• EXERCISE GOAL
Please report, as a bare number, how many lines below include the string "global".

• Extracted records

>>>

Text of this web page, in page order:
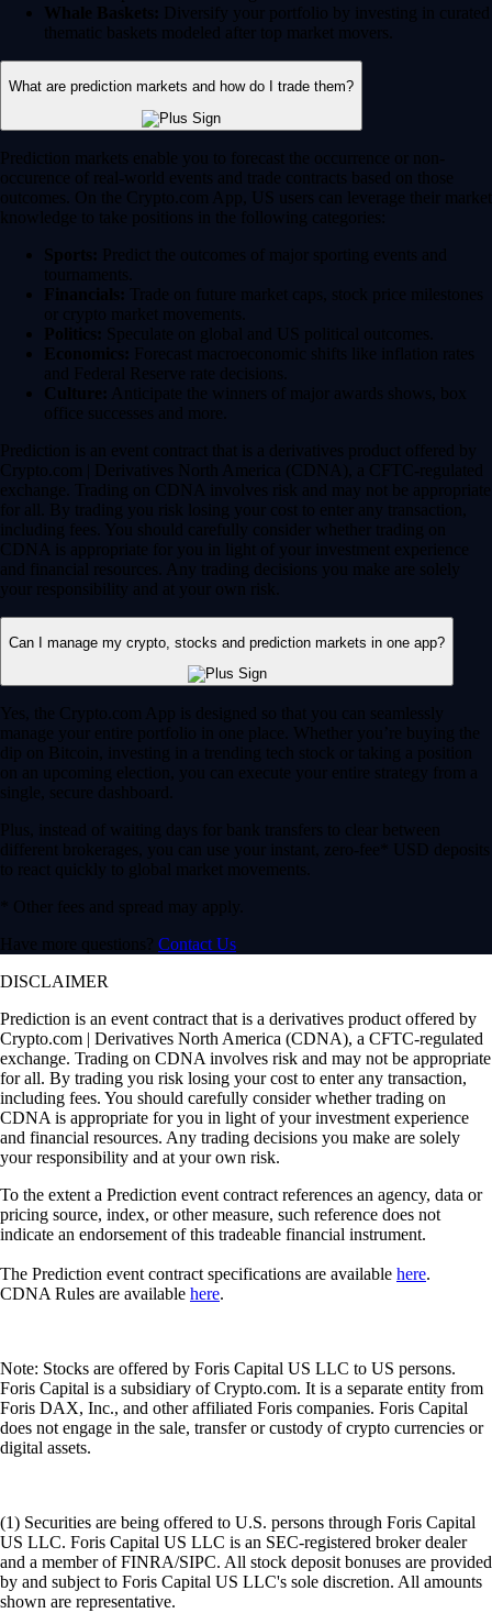
Whale Baskets: Diversify your portfolio by investing in curated
thematic baskets modeled after top market movers.
What are prediction markets and how do I trade them?
Prediction markets enable you to forecast the occurrence or non-
occurence of real-world events and trade contracts based on those
outcomes. On the Crypto.com App, US users can leverage their market
knowledge to take positions in the following categories:
Sports: Predict the outcomes of major sporting events and
tournaments.
Financials: Trade on future market caps, stock price milestones
or crypto market movements.
Politics: Speculate on global and US political outcomes.
Economics: Forecast macroeconomic shifts like inflation rates
and Federal Reserve rate decisions.
Culture: Anticipate the winners of major awards shows, box
office successes and more.
Prediction is an event contract that is a derivatives product offered by
Crypto.com | Derivatives North America (CDNA), a CFTC-regulated
exchange. Trading on CDNA involves risk and may not be appropriate
for all. By trading you risk losing your cost to enter any transaction,
including fees. You should carefully consider whether trading on
CDNA is appropriate for you in light of your investment experience
and financial resources. Any trading decisions you make are solely
your responsibility and at your own risk.
Can I manage my crypto, stocks and prediction markets in one app?
Yes, the Crypto.com App is designed so that you can seamlessly
manage your entire portfolio in one place. Whether you’re buying the
dip on Bitcoin, investing in a trending tech stock or taking a position
on an upcoming election, you can execute your entire strategy from a
single, secure dashboard.
Plus, instead of waiting days for bank transfers to clear between
different brokerages, you can use your instant, zero-fee* USD deposits
to react quickly to global market movements.
* Other fees and spread may apply.
Have more questions? Contact Us
DISCLAIMER
Prediction is an event contract that is a derivatives product offered by
Crypto.com | Derivatives North America (CDNA), a CFTC-regulated
exchange. Trading on CDNA involves risk and may not be appropriate
for all. By trading you risk losing your cost to enter any transaction,
including fees. You should carefully consider whether trading on
CDNA is appropriate for you in light of your investment experience
and financial resources. Any trading decisions you make are solely
your responsibility and at your own risk.
To the extent a Prediction event contract references an agency, data or
pricing source, index, or other measure, such reference does not
indicate an endorsement of this tradeable financial instrument.
The Prediction event contract specifications are available here.
CDNA Rules are available here.
Note: Stocks are offered by Foris Capital US LLC to US persons.
Foris Capital is a subsidiary of Crypto.com. It is a separate entity from
Foris DAX, Inc., and other affiliated Foris companies. Foris Capital
does not engage in the sale, transfer or custody of crypto currencies or
digital assets.
(1) Securities are being offered to U.S. persons through Foris Capital
US LLC. Foris Capital US LLC is an SEC-registered broker dealer
and a member of FINRA/SIPC. All stock deposit bonuses are provided
by and subject to Foris Capital US LLC's sole discretion. All amounts
shown are representative.
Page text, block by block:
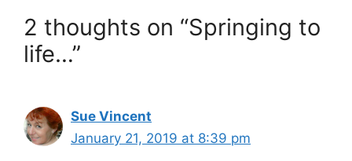
2 thoughts on “Springing to
life…”
Sue Vincent
January 21, 2019 at 8:39 pm
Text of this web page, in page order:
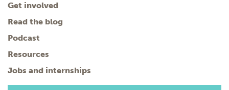
Get involved
Read the blog
Podcast
Resources
Jobs and internships
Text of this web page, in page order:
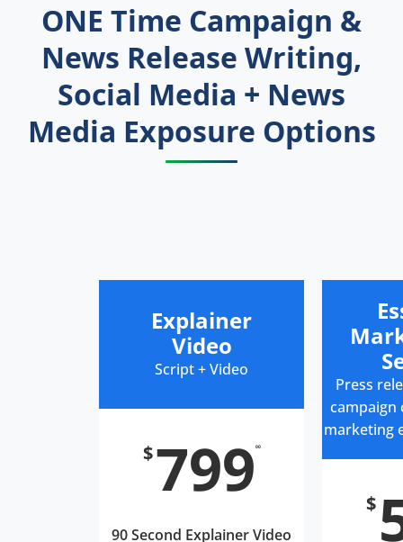
ONE Time Campaign &
News Release Writing,
Social Media + News
Media Exposure Options
Explainer
Video
Script + Video
$799 00
90 Second Explainer Video
Press
campaign
marketing
$
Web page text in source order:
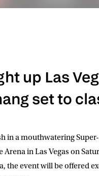
up Las
set to
in a mouthwatering
in Las Vegas on
the event will be offered
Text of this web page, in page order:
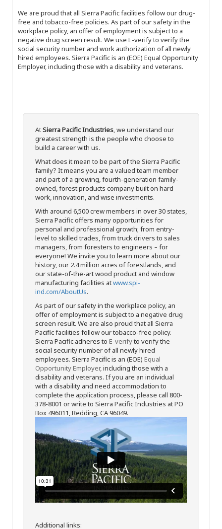
We are proud that all Sierra Pacific facilities follow our drug-
free and tobacco-free policies. As part of our safety in the
workplace policy, an offer of employment is subject to a
negative drug screen result. We use E-verify to verify the
social security number and work authorization of all newly
hired employees. Sierra Pacific is an (EOE) Equal Opportunity
Employer, including those with a disability and veterans.
AtSierra Pacific Industries, we understand our
greatest strength is the people who choose to
build a career with us.
What does it mean to be part of the Sierra Pacific
family? It means you are a valued team member
and part of a growing, fourth-generation family-
owned, forest products company built on hard
work, innovation, and wise investments.
With around 6,500 crew members in over 30 states,
Sierra Pacific offers many opportunities for
personal and professional growth; from entry-
level to skilled trades, from truck drivers to sales
managers, from foresters to engineers – for
everyone! We invite you to learn more about our
history, our 2.4 million acres of forestlands, and
our state-of-the-art wood product and window
manufacturing facilities atwww.spi-
ind.com/AboutUs.
As part of our safety in the workplace policy, an
offer of employment is subject to a negative drug
screen result. We are also proud that all Sierra
Pacific facilities follow our tobacco-free policy.
Sierra Pacific adheres to E-verifyto verify the
social security number of all newly hired
employees. Sierra Pacific is an (EOE) Equal
Opportunity Employer, including those with a
disability and veterans. If you are an individual
with a disability and need accommodation to
complete the application process, please call 800-
378-8001 or write to Sierra Pacific Industries at PO
Box 496011, Redding, CA 96049.
Additional links:
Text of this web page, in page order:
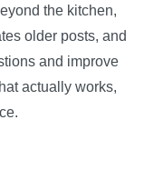
the kitchen,
older posts, and
and improve
actually works,
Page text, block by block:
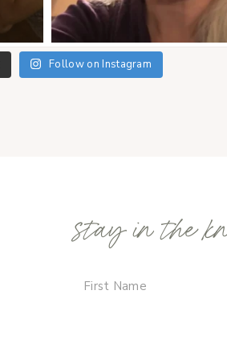
Follow on Instagram
stay in the
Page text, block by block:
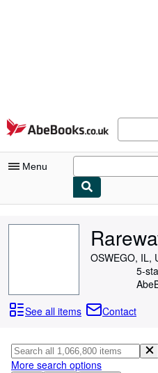
Skip to main content
AbeBooks.co.uk
Menu
Browse Collections
Art & Collectables
OSWEGO, IL,
5-
See all items
Contact
More search options
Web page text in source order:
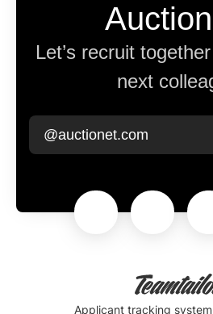
Let’s recruit
next
@auctionet.com
Applicant tracking system
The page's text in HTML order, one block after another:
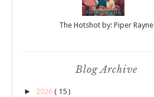
The Hotshot by: Piper Rayne
Blog Archive
► 2026 ( 15 )
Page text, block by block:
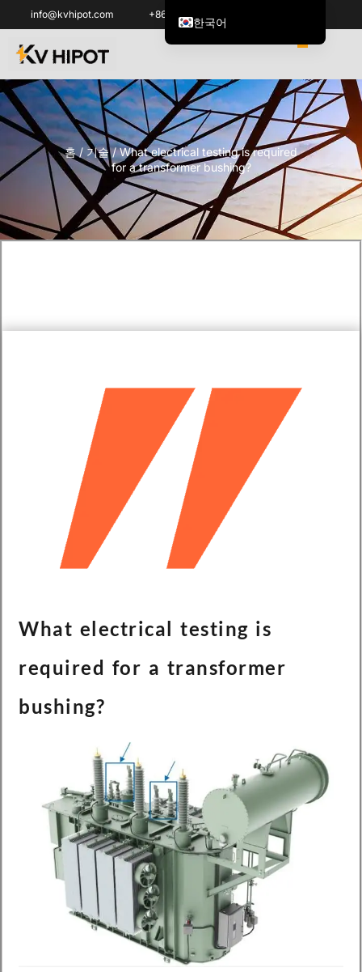
info@kvhipot.com +86 18062060691
홈 / 기술/ What electrical testing is required
for a transformer bushing?
What electrical testing is
required for a transformer
bushing?
한국어
English
ไทย
Italiano
Español de México
Tiếng Việt
Português do Brasil
Français
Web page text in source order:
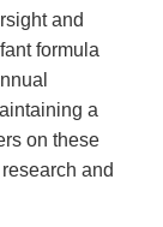
and
formula
a
on these
and
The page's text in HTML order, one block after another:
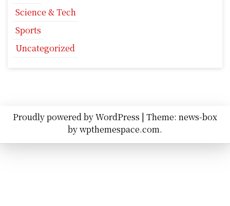
Science & Tech
Sports
Uncategorized
Proudly powered by WordPress | Theme: news-box
bywpthemespace.com.
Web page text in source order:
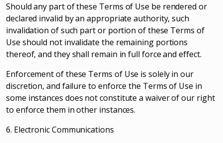
Should any part of these Terms of Use be rendered or
declared invalid by an appropriate authority, such
invalidation of such part or portion of these Terms of
Use should not invalidate the remaining portions
thereof, and they shall remain in full force and effect.
Enforcement of these Terms of Use is solely in our
discretion, and failure to enforce the Terms of Use in
some instances does not constitute a waiver of our right
to enforce them in other instances.
6. Electronic Communications
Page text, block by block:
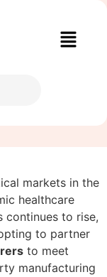
markets in the
healthcare
continues to rise,
to partner
to meet
manufacturing
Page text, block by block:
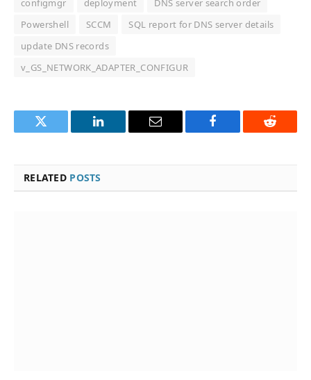
configmgr deployment
DNS server search order
Powershell
SCCM
SQL report for DNS server details
update DNS records
v_GS_NETWORK_ADAPTER_CONFIGUR
Twitter LinkedIn Email Facebook Reddit
RELATED POSTS
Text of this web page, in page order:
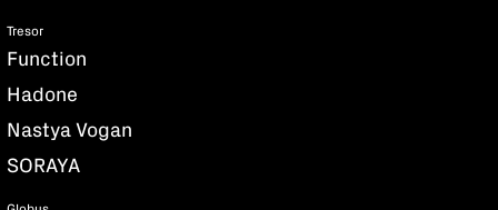
Tresor
Function
Hadone
Nastya Vogan
SORAYA
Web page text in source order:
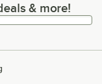
& more!& more!
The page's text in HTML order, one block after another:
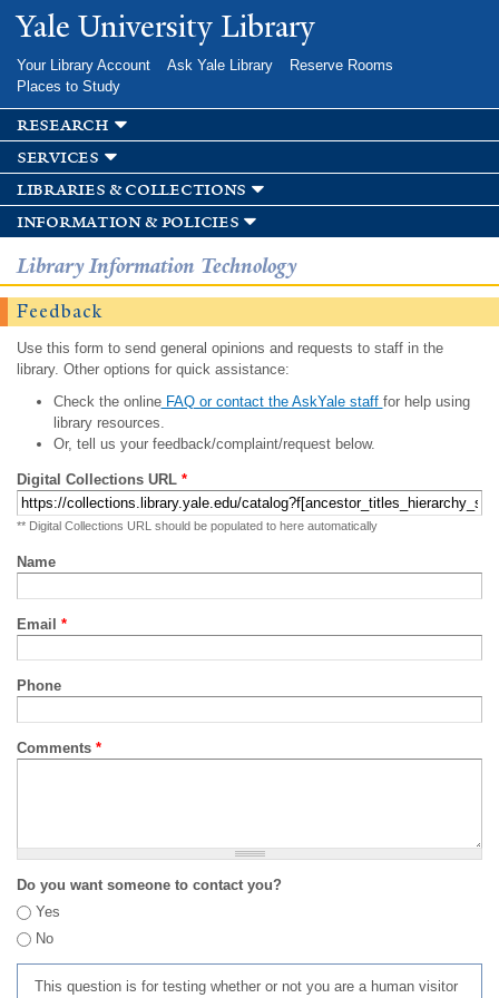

<<<

• REPLY
2